Protesters camped outside the offices of the opposition Peoples’ Democratic Party (HDP) in Diyarbakir province and vowed to stay until every child was brought back.

Dozens of mothers began protesting Sept. 3, 2019, outside the offices of the HDP, a party accused by Ankara of having links to the YPG/PKK terror group.

On the 294th day of the protest, mother Songul Altintas said she would not stop the sit-in until her son Muslum, who was kidnapped by the PKK, was brought back to her.

Altintas said her son was first taken to the HDP office and later to the terror group holed up in the region’s mountains.

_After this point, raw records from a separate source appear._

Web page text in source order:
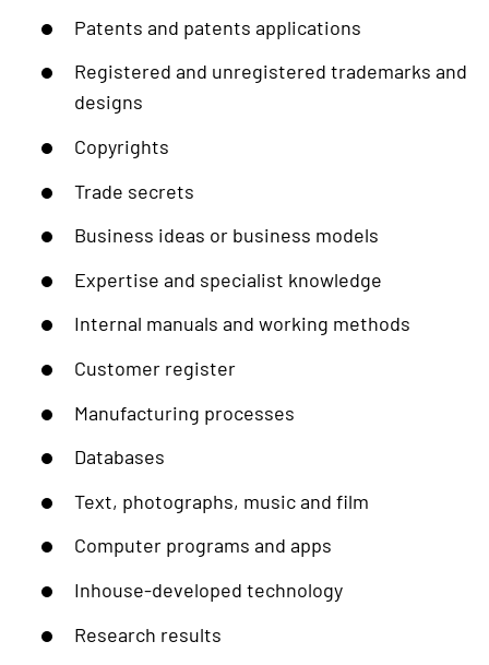
Patents and patents applications
Registered and unregistered trademarks and
designs
Copyrights
Trade secrets
Business ideas or business models
Expertise and specialist knowledge
Internal manuals and working methods
Customer register
Manufacturing processes
Databases
Text, photographs, music and film
Computer programs and apps
Inhouse-developed technology
Research results
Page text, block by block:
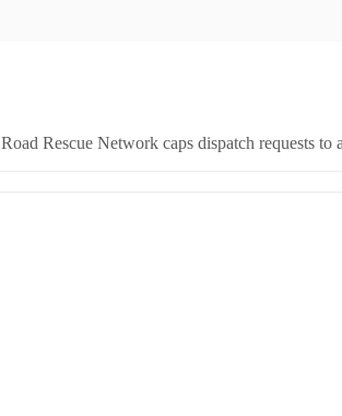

She said she had been searching for her son for six years and demanded the PKK return him.

“Let them end this persecution, it is enough. We have been crying out for six years, our life is over,” she said.

Altintas said they had not been able to celebrate the Muslim Eid holiday, Mother’s Day or Father’s Day, longing for her son’s return.

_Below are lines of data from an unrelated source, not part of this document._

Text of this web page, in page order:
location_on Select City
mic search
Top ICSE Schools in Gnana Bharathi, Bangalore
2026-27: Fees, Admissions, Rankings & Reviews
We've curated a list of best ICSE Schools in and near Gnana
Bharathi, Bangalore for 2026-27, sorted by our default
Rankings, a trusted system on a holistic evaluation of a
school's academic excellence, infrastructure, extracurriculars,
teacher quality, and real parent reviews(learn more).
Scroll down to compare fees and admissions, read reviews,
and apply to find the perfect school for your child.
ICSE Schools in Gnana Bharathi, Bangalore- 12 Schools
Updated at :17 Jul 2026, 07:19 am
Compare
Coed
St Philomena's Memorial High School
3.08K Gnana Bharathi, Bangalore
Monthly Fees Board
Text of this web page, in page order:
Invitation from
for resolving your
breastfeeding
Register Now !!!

Suleyman Aydin, a father searching for five years for his own son, Ozkan, was also taking part in the protest.

Aydin said his son had been kidnapped when he was 15-years old from Sur, a district of Diyarbakir. 

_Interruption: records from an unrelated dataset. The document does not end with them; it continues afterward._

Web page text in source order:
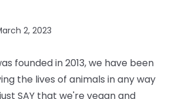
2, 2023
founded in 2013, we have been
the lives of animals in any way
SAY that we're vegan and
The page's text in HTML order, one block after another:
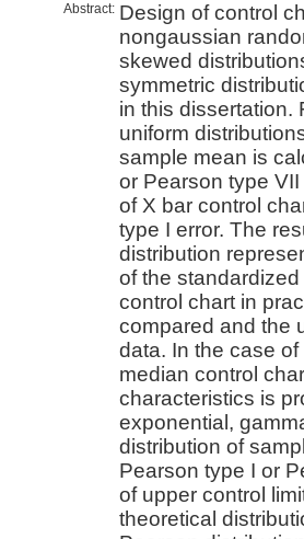
Abstract: Design of control
nongaussian
skewed
symmetric
in this dissertation.
uniform
sample mean is
or Pearson type
of X bar control
type I error. The
distribution
of the
control chart in
compared and the
data. In the case
median control
characteristics is
exponential,
distribution of
Pearson type I or
of upper control
theoretical

“We’ve been in front of a party who kidnapped our children for the past 294 days. Just recently, HDP deputies and administrators were dancing here as if nothing had happened.

“Is this your understanding of democracy, HDP? Will you be representing the people this way? Will you be representing us by sending out children who are 14-15 years old out to the mountains?” he exclaimed.

Offenders in Turkey linked to terrorist groups who surrender are eligible for sentence reductions under a repentance law.

In its more than 30-year terror campaign against Turkey, the PKK — listed as a terrorist organization by Turkey, the US, and EU — has been responsible for the deaths of 40,000 people, including women, children, and infants. The YPG is the PKK’s Syrian offshoot.